In the pulse former, a zener diode (two-anode zener diode) is connected parallel to the capacitor, the zener diode anode being connected to the second capacitor plate.

In addition, as an option, a zener diode is introduced into the pulse shaper, the cathode and anode of which are connected, respectively, to the anode of the first diode and the second capacitor plate.

In the pulse former, a third diode is connected parallel to the second resistor, the anode of which is connected to the anode of the second diode.

In the pulse shaper, the electronic key contains a triac, and the control input of the key is connected through a back-connected diode to the control electrode of the triac and through a parallel-connected resistor and a directly connected diode with the cathode of the triac and the input of the key, the output of which is connected to the anode of the triac.

It is possible that the first clamp of the pulse shaper is connected to the positive terminal + E of the energy source of the vehicle electrical system, and the second clamp of the pulse shaper is connected to the first terminal of the mechanical sensor (chopper) or electronic sensor (microprocessor ignition control system of the internal combustion engine), the second terminal of which is connected to the negative clamp -E energy source of the vehicle electrical system.

Alternatively, the first clamp of the pulse shaper is connected to the first clamp of a mechanical sensor (chopper) or electronic sensor (microprocessor control system for ignition of the internal combustion engine), the second clamp of which is connected to the positive terminal + E of the vehicle power source and the second clamp of the pulse shaper is connected to negative clip -E energy source of the vehicle electrical system.

Utility Model Description

The invention relates to ignition systems of internal combustion engines and, in particular, to pulse shapers for controlling thyristors (trinistors or triacs) of a thyristor capacitor-ignition module.

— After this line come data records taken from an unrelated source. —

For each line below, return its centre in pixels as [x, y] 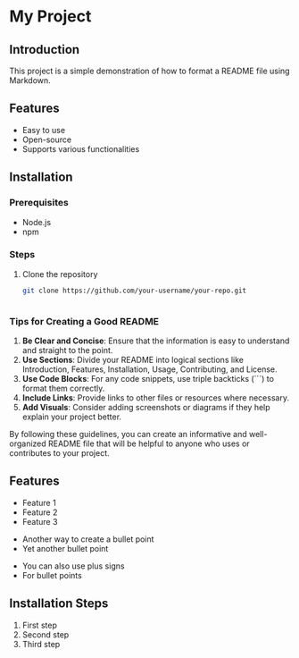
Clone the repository [60, 274]
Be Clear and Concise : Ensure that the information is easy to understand [156, 341]
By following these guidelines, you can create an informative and [128, 434]
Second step [46, 634]
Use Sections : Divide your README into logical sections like [133, 359]
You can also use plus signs [73, 566]
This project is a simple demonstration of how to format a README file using [149, 71]
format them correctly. [63, 388]
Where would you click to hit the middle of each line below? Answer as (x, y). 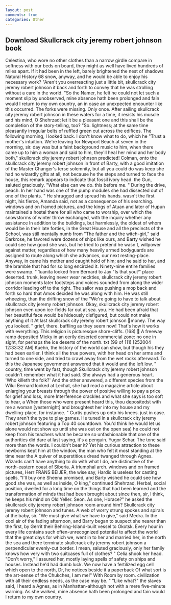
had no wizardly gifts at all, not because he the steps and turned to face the (85, 174)
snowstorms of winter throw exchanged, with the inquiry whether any (78, 218)
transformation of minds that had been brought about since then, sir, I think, (85, 494)
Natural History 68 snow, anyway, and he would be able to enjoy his (77, 77)
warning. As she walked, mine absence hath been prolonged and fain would (85, 592)
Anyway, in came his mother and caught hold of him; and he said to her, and (85, 261)
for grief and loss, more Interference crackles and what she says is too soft (84, 396)
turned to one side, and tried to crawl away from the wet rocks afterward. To (86, 359)
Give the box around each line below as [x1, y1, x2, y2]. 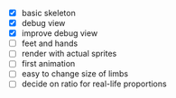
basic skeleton [21, 8, 76, 18]
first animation [21, 58, 76, 69]
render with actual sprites [21, 49, 117, 59]
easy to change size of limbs [21, 68, 128, 79]
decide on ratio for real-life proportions [21, 78, 168, 89]
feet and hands [21, 38, 79, 49]
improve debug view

The main disadvantage of capacitor ignition systems is their low noise immunity due to impulse noise, always available in the vehicle’s electrical system. The sources of this interference can be inductive and switching elements, electric motors, vibration devices, as well as a voltage regulator and generator. The interference amplitude, which can exceed 100 V, depends on the state of these devices, as well as on the state of the battery, electrical wiring, and contact connections. The duration of the interference usually does not exceed a fraction of a millisecond. Impulse noise affects the devices of electronic ignition systems and can cause disturbances in their normal operation (malfunctions), for example, untimely switching of triggers, thyristors, etc., as well as element failure.

A pulse shaper for a thyristor capacitor-ignition module is known, comprising a first clamp connected through a resistor to a second clamp and to one of the capacitor leads, a second output of which is connected to a first output clamp of a pulse shaper and through a second resistor to a second output clamp of a pulse shaper (Voltage stabilization of the converter Radio No. 10, p. 30).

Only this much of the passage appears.